● **Assignment**:
Could you retype the lines below, starting at the line holding "назвал (129, 325)" and stopping at the line holding "TESTEMUNHOS [128, 370]", inclusive? Copy them exactly and drop the images.

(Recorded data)
════════

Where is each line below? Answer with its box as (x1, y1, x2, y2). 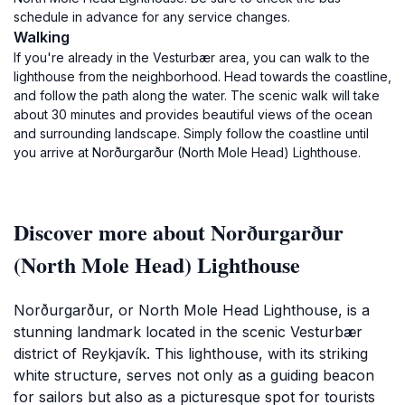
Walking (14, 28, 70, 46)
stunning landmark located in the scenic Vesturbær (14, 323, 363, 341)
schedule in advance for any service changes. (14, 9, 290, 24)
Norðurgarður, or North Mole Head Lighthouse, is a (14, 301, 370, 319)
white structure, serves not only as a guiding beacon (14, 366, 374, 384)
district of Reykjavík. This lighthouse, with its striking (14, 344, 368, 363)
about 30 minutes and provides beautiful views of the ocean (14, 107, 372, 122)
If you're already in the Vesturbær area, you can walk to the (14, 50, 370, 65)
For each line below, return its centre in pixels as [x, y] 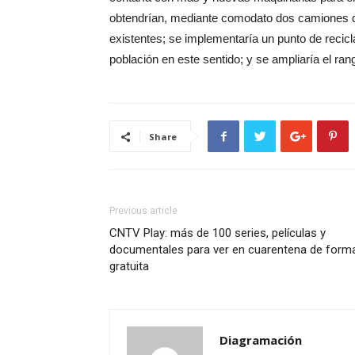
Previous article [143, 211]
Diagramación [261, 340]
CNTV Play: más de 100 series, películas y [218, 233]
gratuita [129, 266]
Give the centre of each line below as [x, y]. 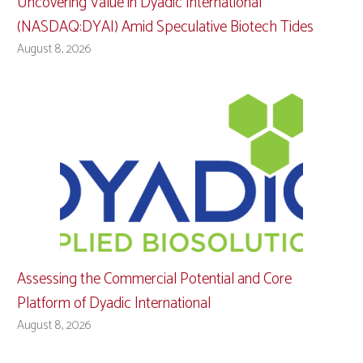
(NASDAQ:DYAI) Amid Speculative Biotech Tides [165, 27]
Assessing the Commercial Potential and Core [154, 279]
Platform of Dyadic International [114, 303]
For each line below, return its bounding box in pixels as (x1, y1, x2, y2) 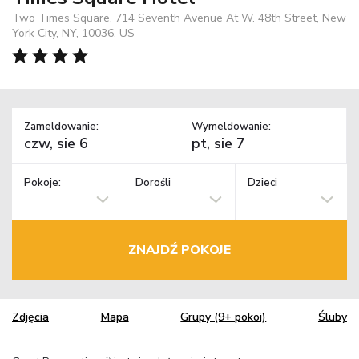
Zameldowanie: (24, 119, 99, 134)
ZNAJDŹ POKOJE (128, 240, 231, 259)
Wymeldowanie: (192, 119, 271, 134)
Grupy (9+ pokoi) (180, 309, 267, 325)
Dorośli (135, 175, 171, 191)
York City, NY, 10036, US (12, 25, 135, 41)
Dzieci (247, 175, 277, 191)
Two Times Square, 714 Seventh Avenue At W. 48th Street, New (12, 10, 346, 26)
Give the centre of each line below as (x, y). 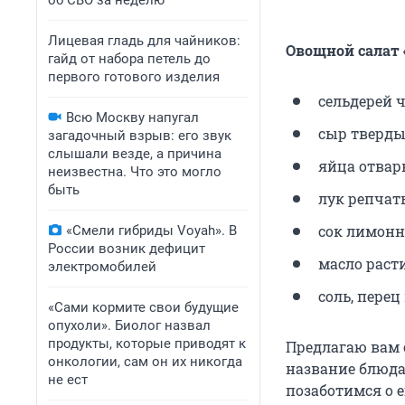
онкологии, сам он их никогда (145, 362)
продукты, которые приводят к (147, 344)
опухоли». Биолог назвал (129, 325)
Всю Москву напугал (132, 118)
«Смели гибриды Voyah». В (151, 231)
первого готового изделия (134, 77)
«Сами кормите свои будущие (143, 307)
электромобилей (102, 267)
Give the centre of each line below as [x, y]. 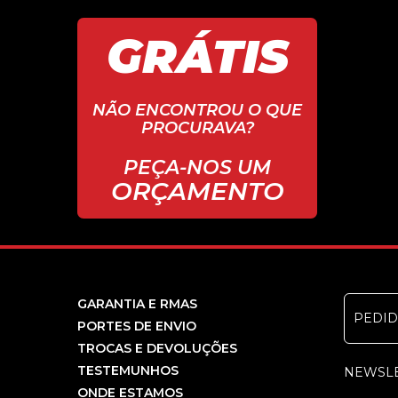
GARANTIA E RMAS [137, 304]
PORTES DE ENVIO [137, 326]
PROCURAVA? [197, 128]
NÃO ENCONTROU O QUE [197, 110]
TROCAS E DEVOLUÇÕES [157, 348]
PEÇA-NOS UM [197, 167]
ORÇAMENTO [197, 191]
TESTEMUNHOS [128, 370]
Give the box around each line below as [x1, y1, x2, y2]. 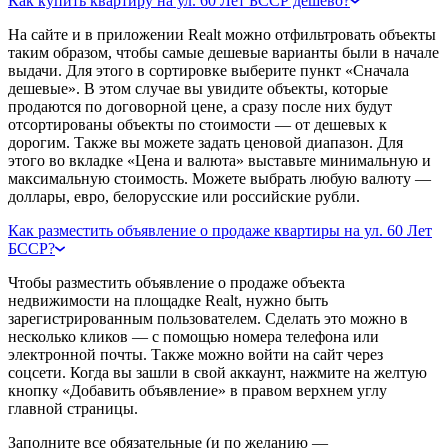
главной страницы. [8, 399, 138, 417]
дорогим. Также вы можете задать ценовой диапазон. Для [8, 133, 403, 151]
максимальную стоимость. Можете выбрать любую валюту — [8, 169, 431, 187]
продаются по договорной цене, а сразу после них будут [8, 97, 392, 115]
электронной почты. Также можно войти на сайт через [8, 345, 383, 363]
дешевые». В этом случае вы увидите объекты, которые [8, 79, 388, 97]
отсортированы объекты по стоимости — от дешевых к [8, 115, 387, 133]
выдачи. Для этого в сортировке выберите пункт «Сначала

════════

● **Task result**:
опухоли». Биолог назвал (129, 325)
Всю Москву напугал (132, 118)
«Смели гибриды Voyah». В (151, 231)
первого готового изделия (134, 77)
«Сами кормите свои будущие (143, 307)
электромобилей (102, 267)
Give the centre of each line below as [x, y]. 
GARANTIA E RMAS [137, 304]
PORTES DE ENVIO [137, 326]
PROCURAVA? [197, 128]
NÃO ENCONTROU O QUE [197, 110]
TROCAS E DEVOLUÇÕES [157, 348]
PEÇA-NOS UM [197, 167]
ORÇAMENTO [197, 191]
TESTEMUNHOS [128, 370]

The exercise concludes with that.